### [Exercise prompt]
Read through the data and report every line in which the word "Nitrate" occurs.

### [Data provided]
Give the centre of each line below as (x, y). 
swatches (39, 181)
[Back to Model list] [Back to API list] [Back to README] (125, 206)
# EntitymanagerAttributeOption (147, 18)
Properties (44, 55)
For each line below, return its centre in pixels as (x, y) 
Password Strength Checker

--

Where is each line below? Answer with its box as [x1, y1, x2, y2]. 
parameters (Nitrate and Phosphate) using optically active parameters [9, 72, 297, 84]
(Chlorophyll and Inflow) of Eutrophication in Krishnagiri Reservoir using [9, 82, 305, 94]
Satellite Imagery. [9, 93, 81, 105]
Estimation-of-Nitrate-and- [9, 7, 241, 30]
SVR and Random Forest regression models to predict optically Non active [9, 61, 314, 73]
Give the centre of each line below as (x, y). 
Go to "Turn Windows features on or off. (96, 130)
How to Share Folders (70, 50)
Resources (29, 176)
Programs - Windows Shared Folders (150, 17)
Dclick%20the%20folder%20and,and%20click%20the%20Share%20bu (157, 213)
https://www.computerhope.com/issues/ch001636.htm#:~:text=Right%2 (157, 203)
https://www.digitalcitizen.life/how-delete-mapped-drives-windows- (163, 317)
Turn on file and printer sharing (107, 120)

### [Result]
parameters (Nitrate and Phosphate) using optically active parameters [9, 72, 297, 84]
Estimation-of-Nitrate-and- [9, 7, 241, 30]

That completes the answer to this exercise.